# Cross-Country Solar Comparison: Benin, Sierra Leone, and Togo

**Objective:**  
Compare the cleaned solar datasets from three West African countries to identify relative solar potential and key differences.

**Analysis Plan:**
1. Load all three cleaned datasets
2. Compare solar metrics (GHI, DNI, DHI) using boxplots
3. Calculate summary statistics (mean, median, std dev)
4. Perform statistical testing (ANOVA/Kruskal-Wallis)
5. Identify key observations and insights

In [1]:
# Import libraries
import pandas as pd
import numpy as np
import matplotlib.pyplot as plt
import seaborn as sns
from scipy import stats
import warnings
warnings.filterwarnings('ignore')

# Configure display
pd.set_option('display.max_columns', None)
pd.set_option('display.float_format', '{:.2f}'.format)
sns.set_style("whitegrid")
plt.rcParams['figure.dpi'] = 100

print("✓ Libraries imported successfully!")

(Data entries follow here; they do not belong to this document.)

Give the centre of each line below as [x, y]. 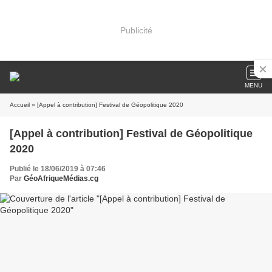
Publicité [136, 30]
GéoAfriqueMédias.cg [61, 178]
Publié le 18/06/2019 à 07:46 [58, 169]
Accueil [20, 105]
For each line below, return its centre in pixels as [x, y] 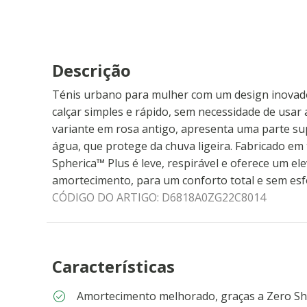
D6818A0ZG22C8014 [214, 197]
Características [113, 266]
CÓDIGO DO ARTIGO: [107, 197]
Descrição [91, 70]

✓ Libraries imported successfully!


## Step 1: Load Cleaned Datasets

We'll load the three cleaned CSV files:
- `benin_clean.csv`
- `sierraleone_clean.csv`
- `togo-dapaong_qc.csv`

In [2]:
# Load cleaned datasets
print("Loading cleaned datasets...")
print("="*60)

benin = pd.read_csv('../data/benin_clean.csv')
print(f"✓ Benin: {benin.shape[0]:,} rows × {benin.shape[1]} columns")

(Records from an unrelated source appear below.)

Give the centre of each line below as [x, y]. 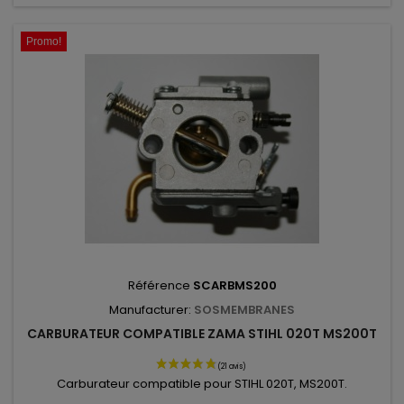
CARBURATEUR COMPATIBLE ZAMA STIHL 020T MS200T [202, 334]
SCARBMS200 [234, 285]
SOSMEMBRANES [244, 310]
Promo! [44, 41]
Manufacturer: [151, 310]
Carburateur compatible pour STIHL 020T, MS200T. [202, 384]
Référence [160, 285]
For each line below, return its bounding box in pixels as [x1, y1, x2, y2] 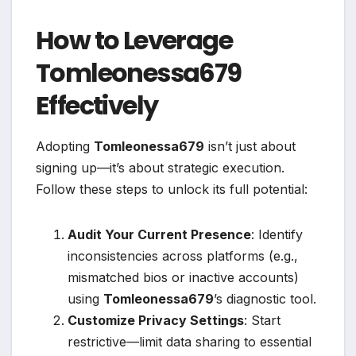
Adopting [36, 137, 94, 154]
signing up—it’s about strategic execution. [36, 159, 284, 176]
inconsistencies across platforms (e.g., [68, 247, 298, 264]
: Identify [251, 226, 303, 242]
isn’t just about [204, 137, 296, 154]
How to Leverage [36, 21, 232, 58]
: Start [244, 311, 281, 328]
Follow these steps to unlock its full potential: [36, 180, 308, 197]
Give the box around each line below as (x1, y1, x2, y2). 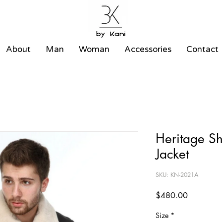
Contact (186, 44, 219, 55)
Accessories (124, 44, 171, 55)
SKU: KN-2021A (156, 170, 198, 179)
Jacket (156, 146, 189, 163)
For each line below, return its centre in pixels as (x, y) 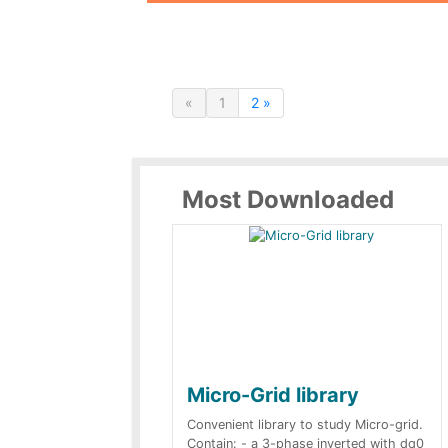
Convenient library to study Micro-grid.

sierraleone = pd.read_csv('../data/sierraleone_clean.csv')
print(f"✓ Sierra Leone: {sierraleone.shape[0]:,} rows × {sierraleone.shape[1]} columns")

togo = pd.read_csv('../data/togo-dapaong_qc.csv')
print(f"✓ Togo: {togo.shape[0]:,} rows × {togo.shape[1]} columns")

# Add country identifier to each dataset
benin['Country'] = 'Benin'
sierraleone['Country'] = 'Sierra Leone'
togo['Country'] = 'Togo'

print("\n✓ All datasets loaded with country identifiers!")

Loading cleaned datasets...
✓ Benin: 525,600 rows × 19 columns
✓ Sierra Leone: 525,600 rows × 19 columns
✓ Togo: 525,600 rows × 19 columns

✓ All datasets loaded with country identifiers!